24 Mar 10
Prolonged mechanical ventilation in a respiratory care setting: a comparison of outcome between tracheostomized and translaryngeal intubated patients
By Y Wu , Y Tsai , C Lan , C Huang , C Lee , K Kao and J Fu
Mechanical ventilation of patients may be accomplished by either translaryngeal intubation or tracheostomy. While numerous ICU studies have compared various outcomes between the two techniques, there is no definitive consensus that tracheostomy is superior. Comparable studies have not been performed in a respiratory care center (RCC) setting.
Methods
This was a retrospective observational study of 985 tracheostomy and 227 translaryngeal intubated patients who received treatment in a 24-bed RCC between November 1999 and December 2005. Treatment and mortality outcomes were compared between tracheostomized and translaryngeal intubated patients, and the factors associated with positive outcomes in all patients were determined.
Results
Duration of RCC (22 vs. 14 days) and total hospital stay (82 vs. 64 days) and total mechanical ventilation days (53 vs. 41 days) were significantly longer in tracheostomized patients (all P<0.05). The rate of in-hospital mortality was significantly higher in the translaryngeal group (45% vs. 31%, P<0.05).

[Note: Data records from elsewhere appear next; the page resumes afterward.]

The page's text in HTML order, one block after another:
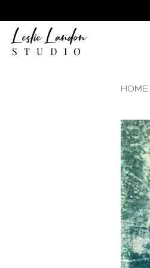
Leslie Landon
STUDIO
HOME
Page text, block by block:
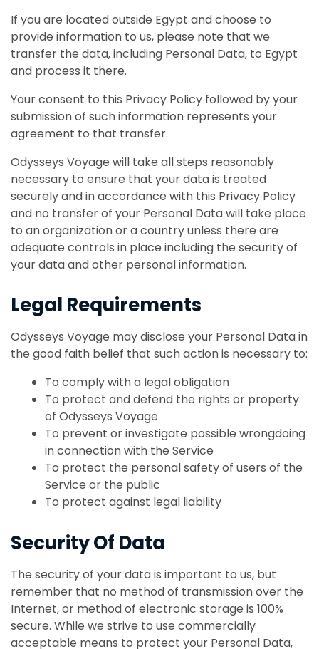
If you are located outside Egypt and choose to
provide information to us, please note that we
transfer the data, including Personal Data, to Egypt
and process it there.
Your consent to this Privacy Policy followed by your
submission of such information represents your
agreement to that transfer.
Odysseys Voyage will take all steps reasonably
necessary to ensure that your data is treated
securely and in accordance with this Privacy Policy
and no transfer of your Personal Data will take place
to an organization or a country unless there are
adequate controls in place including the security of
your data and other personal information.
Legal Requirements
Odysseys Voyage may disclose your Personal Data in
the good faith belief that such action is necessary to:
To comply with a legal obligation
To protect and defend the rights or property
of Odysseys Voyage
To prevent or investigate possible wrongdoing
in connection with the Service
To protect the personal safety of users of the
Service or the public
To protect against legal liability
Security Of Data
The security of your data is important to us, but
remember that no method of transmission over the
Internet, or method of electronic storage is 100%
secure. While we strive to use commercially
acceptable means to protect your Personal Data,
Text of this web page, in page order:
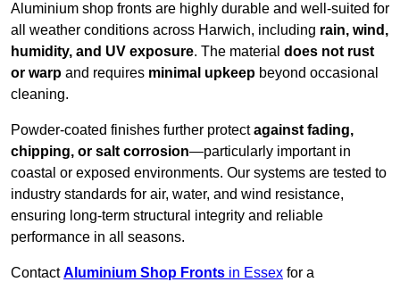
Aluminium shop fronts are highly durable and well-suited for
all weather conditions across Harwich, including rain, wind,
humidity, and UV exposure. The material does not rust
or warp and requires minimal upkeep beyond occasional
cleaning.
Powder-coated finishes further protectagainst fading,
chipping, or salt corrosion—particularly important in
coastal or exposed environments. Our systems are tested to
industry standards for air, water, and wind resistance,
ensuring long-term structural integrity and reliable
performance in all seasons.
ContactAluminium Shop Fronts in Essex for a

There were no significant differences in weaning success between the groups (both were over 55%), nor RCC mortality. Due to significant baseline between group heterogeneity, case match analysis was performed. This analysis confirmed the whole cohort findings, except for the fact that there was only a trend for in-hospital mortality to be higher in the translaryngeal group (P=0.08). Stepwise logistic regression revealed that patients with a lower median severity of disease (APACHE II score <18) who were properly nourished (albumin >2.5 g/dL) or had normal metabolism (BUN <40 mg/dL) were more likely to be successfully weaned and survive (all P<0.05). Patients who were tracheostomized were also significantly more likely to survive (P<0.05)
Conclusions
These findings suggest that the type of mechanical ventilation does not appear to be an important determinant of weaning success in an RCC setting. Focused care administered by experienced providers may be more important for facilitating weaning success than the ventilation method used. However, our findings do suggest that tracheostomy may increase the likelihood of patient survival.